At February 25, 2005 12:08 PM, Anonymous Anonymous said...
I really enjoy this site I must say!
 
At February 25, 2005 12:11 PM, Blogger Sray said...
Komputamuso: Thanks! You are welcome any time, hope to see you again :-).
 
At February 25, 2005 3:17 PM, Blogger Sray said...
Thanks, will try!
 
At February 25, 2005 5:21 PM, Blogger Sray said...
Gindy: Just like sunspots are relatively cool regions of the sun, the filaments are essentially cold regions on the surface of the sun. Normally, the nuclear reaction occurs deep inside the sun, and the heat bubbles up through convection. High magnetic fields around the filaments prohibit a efficient convective transfer of heat, and hence they are cooler. As the sun rotates, the magnetic lines get wrapped around it, and form curved lines, called the filaments. Once the lines get really tight and go once (or more, depending upon the slant) around the sun, they might intersect, thus causing a release of magnetic energy in a big solar flare.
 
At February 25, 2005 7:26 PM, Blogger Sray said...
The earth's magnetosphere protects us from medium sized flares. Larger flares often fries out satellites in orbit. Even larger flares would cause increased UV radiation for a while. It will take a really large (unlikely) eruption to seriously affect the earth. But thankfully, we have a very stable sun here :-).
 
At February 26, 2005 3:24 PM, Blogger Sray said...
"What is an example of an unstable sun? That maybe a wierd question."

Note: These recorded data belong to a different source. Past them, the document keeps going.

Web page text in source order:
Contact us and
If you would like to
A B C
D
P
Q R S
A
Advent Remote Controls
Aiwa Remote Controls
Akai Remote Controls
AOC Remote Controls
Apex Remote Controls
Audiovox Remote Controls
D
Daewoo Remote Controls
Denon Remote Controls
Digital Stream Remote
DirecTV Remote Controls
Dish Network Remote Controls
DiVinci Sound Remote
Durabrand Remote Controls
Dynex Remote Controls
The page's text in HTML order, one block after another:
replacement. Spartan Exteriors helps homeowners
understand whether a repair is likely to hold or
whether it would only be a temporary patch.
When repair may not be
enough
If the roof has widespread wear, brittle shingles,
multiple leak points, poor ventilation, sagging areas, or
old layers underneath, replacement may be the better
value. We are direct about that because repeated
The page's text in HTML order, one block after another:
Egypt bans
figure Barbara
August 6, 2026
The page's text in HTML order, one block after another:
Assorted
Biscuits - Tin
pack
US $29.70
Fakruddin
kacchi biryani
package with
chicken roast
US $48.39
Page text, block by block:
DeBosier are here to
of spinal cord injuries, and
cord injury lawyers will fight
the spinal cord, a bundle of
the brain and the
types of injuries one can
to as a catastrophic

Actually, it is not a weird question. There are stars whose outputs flicker quite a bit over periods of years, or even days. But it is hard to imagine such a star harboring life in any of its planets.

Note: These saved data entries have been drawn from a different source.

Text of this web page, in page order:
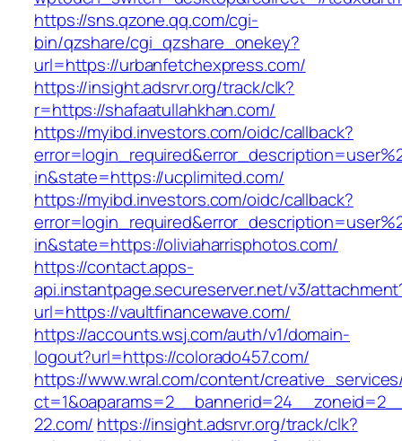
https://sns.qzone.qq.com/cgi-
bin/qzshare/cgi_qzshare_onekey?
url=https://urbanfetchexpress.com/
https://insight.adsrvr.org/track/clk?
r=https://shafaatullahkhan.com/
https://myibd.investors.com/oidc/callback?
in&state=https://ucplimited.com/
https://myibd.investors.com/oidc/callback?
in&state=https://oliviaharrisphotos.com/
https://contact.apps-
api.instantpage.secureserver.net/v3/
url=https://vaultfinancewave.com/
https://accounts.wsj.com/auth/v1/domain-
logout?url=https://colorado457.com/
https://www.wral.com/content/
22.com/ https://insight.adsrvr.org/track/clk?
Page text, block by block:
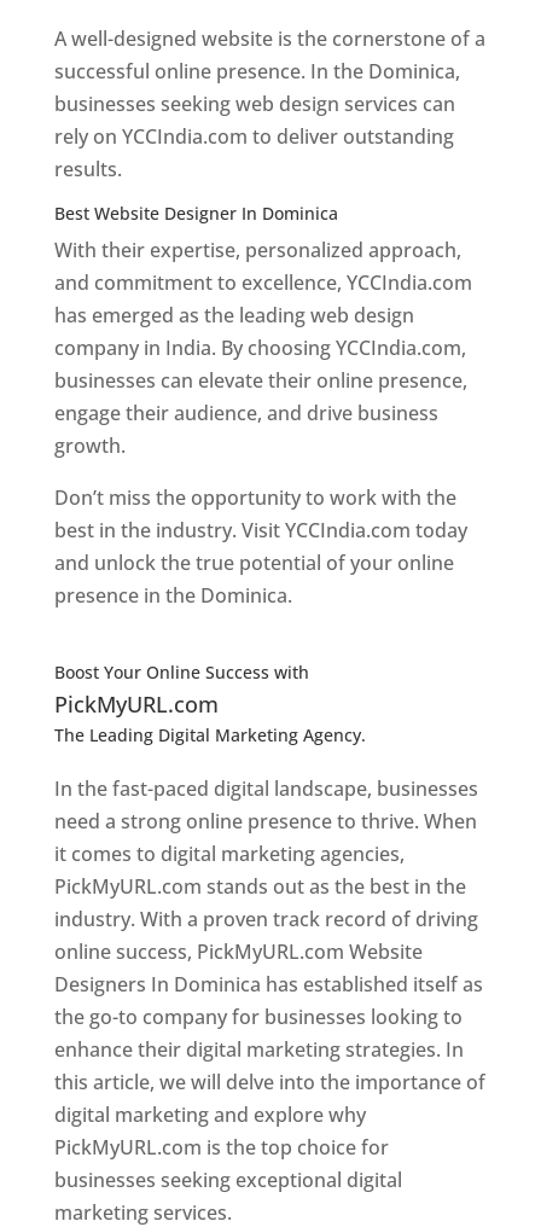
A well-designed website is the cornerstone of a
successful online presence. In the Dominica,
businesses seeking web design services can
rely on YCCIndia.com to deliver outstanding
results.
Best Website Designer In Dominica
With their expertise, personalized approach,
and commitment to excellence, YCCIndia.com
has emerged as the leading web design
company in India. By choosing YCCIndia.com,
businesses can elevate their online presence,
engage their audience, and drive business
growth.
Don’t miss the opportunity to work with the
best in the industry. Visit YCCIndia.com today
and unlock the true potential of your online
presence in the Dominica.
Boost Your Online Success with
PickMyURL.com
The Leading Digital Marketing Agency.
designer in dominica
In the fast-paced digital landscape, businesses
need a strong online presence to thrive. When
it comes to digital marketing agencies,
PickMyURL.com stands out as the best in the
industry. With a proven track record of driving
online success, PickMyURL.com Website
Designers In Dominica has established itself as
the go-to company for businesses looking to
enhance their digital marketing strategies. In
this article, we will delve into the importance of
digital marketing and explore why
PickMyURL.com is the top choice for
businesses seeking exceptional digital
marketing services.

Such weirdness results from a) Star is near death and cant maintain its output (red-giant stage, mostly) b) a companion star's gravity creates problems c) a very close planet causes problems.

Also, what if a very large meteorite/wanderer planet/star comes very close to our sun? That would be a problem, as all the planets' orbits might go out of whack!
 
At February 28, 2005 8:15 AM, Blogger Sray said...
I think it is a very real possibility. Even primitive bacteria are life. It might not be that difficult to start life from scratch, given the right conditions, and billions of years. Intelligent life, now that might be extremely rare, as the prerequisite for that is multi-cellular life form, and it took 2 Billion years on earth to jump from single cell to multi-cell.
 
At February 28, 2005 1:20 PM, Blogger Sray said...
Remember that of the 4 billion year old history of life on earth:

a) 2 billion is unicellular
b) 1 billion is simple multi-cellular
c) 500 million is soft-bodied

So, it is 3-4 times more likely that life never went past unicellular on Mars.
 
At March 01, 2005 2:09 PM, Blogger Wayne Smallman said...
Life may have evolved on Earth much sooner than previously estimated.

Recent research has shown life to exist in the permafrost of Siberia.

Also, 80% of biota live in the geosphere -- which is rock strata -- rather than the upper biosphere -- the land, sea and air.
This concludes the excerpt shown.